Exactly. There must be positions for talented, honest researchers like Richwine. The secret of the success of movements like neoconservatism is that they have a well-funded infrastructure of organizations that make a career possible—organizations like the American Enterprise Institute that  formerly employed Richwine and continues to employ his mentor, Charles Murray. We desperately need organizations like that.

But lest we get carried away in praise of Richwine’s courage in the area of race-realism, basing immigration on IQ rather than race is not going to save White America. The implication of this  research is that  race is  important only as a way of predicting who will add the most value to the society. It’s an individualist/capitalist/libertarian way of thinking where the only metric is the financial and social benefit to be obtained from immigration.

Even the costs of immigration in terms of political alienation can be seen in this way. Richwine discusses Robert Putnam’s research showing that multiculturalism leads to lower social capital, and hypothesizes that, although diversity itself leads to lower social capital, higher IQ non-Whites would have less of a negative effect on social capital than low-IQ non-Whites. Again, the basic argument is to manage the effects of diversity in a way that maximizes individual self-interest of Whites and the economic interests of the society as a whole.

My hypothesis is that higher-IQ non-whites will have substantially less negative impact on social capital. People with higher IQs are more likely to build trusting communities themselves, and they could also find it easier to integrate into established high-trust neighborhoods. If this is true, then a major benefit of immigrant IQ selection is that it could make non-white immigration more tolerable in terms of maintaining social capital.

He then supports his hypothesis by findings that there is less of a decline in social trust by Whites when they are in neighborhoods with Asians than in neighborhoods with Latinos or Blacks. Importantly, he does not find this effect when the data are controlled for income and education: importing Asians results in the same decline of social trust as would occur with Latinos or Blacks, all else equal. Higher IQ ameliorates the lack of social trust resulting from ethnically mixed neighborhoods, but it certainly doesn’t erase it.

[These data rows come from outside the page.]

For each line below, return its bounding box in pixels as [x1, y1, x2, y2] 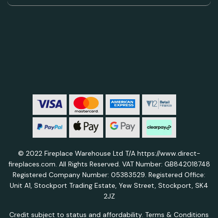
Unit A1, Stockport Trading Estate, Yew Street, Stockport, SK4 [10, 181, 208, 190]
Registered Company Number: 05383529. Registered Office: [13, 170, 205, 180]
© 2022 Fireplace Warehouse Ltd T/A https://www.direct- [18, 149, 200, 158]
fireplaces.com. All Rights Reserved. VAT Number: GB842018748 [8, 160, 210, 169]
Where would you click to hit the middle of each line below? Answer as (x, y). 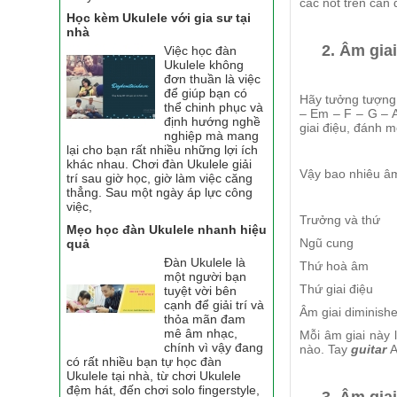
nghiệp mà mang (212, 136)
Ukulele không (204, 65)
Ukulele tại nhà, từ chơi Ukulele (154, 375)
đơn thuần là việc (213, 79)
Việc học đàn (201, 51)
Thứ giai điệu (336, 289)
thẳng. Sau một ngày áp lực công (160, 193)
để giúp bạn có (206, 93)
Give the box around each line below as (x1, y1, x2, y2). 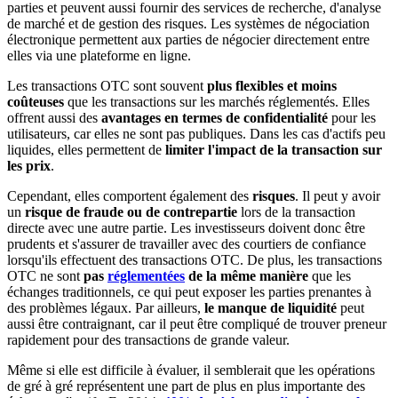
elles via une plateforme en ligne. (7, 48, 191, 64)
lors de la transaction (237, 204, 355, 220)
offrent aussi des (7, 110, 101, 126)
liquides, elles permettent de (7, 142, 165, 158)
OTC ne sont (7, 268, 80, 284)
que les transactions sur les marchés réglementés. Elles (64, 94, 370, 110)
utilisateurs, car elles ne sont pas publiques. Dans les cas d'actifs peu (7, 126, 386, 142)
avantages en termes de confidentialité (101, 110, 328, 126)
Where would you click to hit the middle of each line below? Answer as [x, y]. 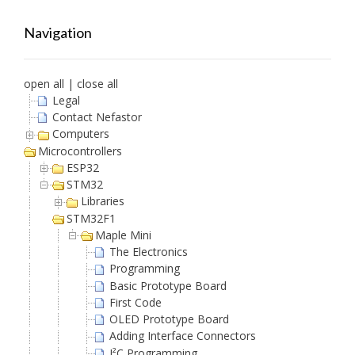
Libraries [103, 201]
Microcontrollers [80, 151]
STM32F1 [91, 218]
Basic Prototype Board [168, 285]
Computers [81, 134]
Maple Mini [123, 235]
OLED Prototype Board [169, 319]
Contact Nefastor [97, 117]
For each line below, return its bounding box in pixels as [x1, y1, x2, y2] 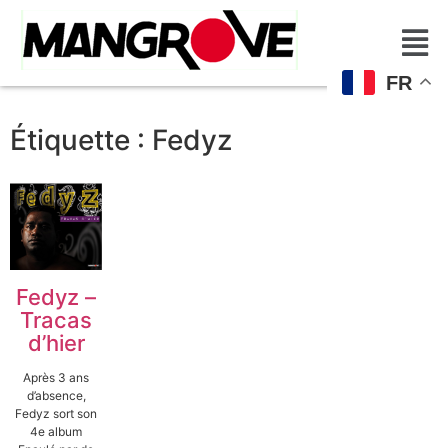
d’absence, [26, 388, 86, 404]
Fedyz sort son [15, 406, 97, 422]
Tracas [20, 307, 92, 334]
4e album [30, 424, 82, 440]
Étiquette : [10, 123, 152, 157]
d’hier [27, 330, 85, 357]
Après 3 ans [23, 370, 89, 386]
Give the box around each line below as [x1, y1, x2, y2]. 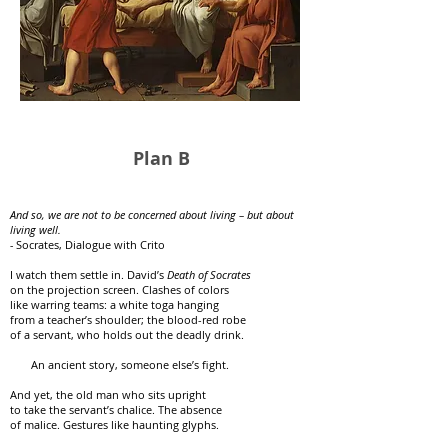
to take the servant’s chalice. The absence [10, 402, 222, 417]
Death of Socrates [167, 267, 251, 282]
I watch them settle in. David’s [10, 267, 167, 282]
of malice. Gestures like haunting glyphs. [10, 417, 219, 432]
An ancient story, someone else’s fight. [10, 357, 229, 372]
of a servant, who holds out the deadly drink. [10, 327, 244, 342]
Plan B [132, 146, 190, 171]
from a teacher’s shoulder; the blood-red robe [10, 312, 246, 327]
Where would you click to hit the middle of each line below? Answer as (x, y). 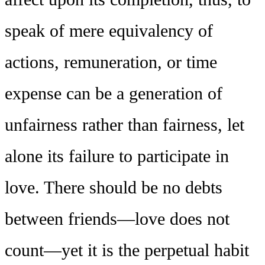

In any case, the problem here is that the racial interests of Whites are not part of the equation.  Basing immigration on IQ would make immigration less expensive and prevent a huge increase in underclass behavior; and it would lead to less angst about dysfunctional families and underperforming sch0ols (where performance must be blamed on anything but the academic ability of the students). But importing millions of high-IQ Asians would have the same effect in terms of the decline of White America and indeed might be worse because it would intensify ethnic competition for high-IQ jobs.

IQ is indeed an important part of the big picture. But having IQ at the center of the analysis is a far cry from an analysis in terms of ethnic interests. We need to internalize the ideas of Frank Salter’s On Genetic Interests (the most recent discussion in TOO of Salter’s work is Ted Sallis’s “The Pareto Principle,” but there have been quite a few others).

Making White interests and identity acceptable and legitimate among mainstream Whites (beginning with the intellectuals) is a sine qua non for a mass movement that will begin to push back against the anti-White onslaught.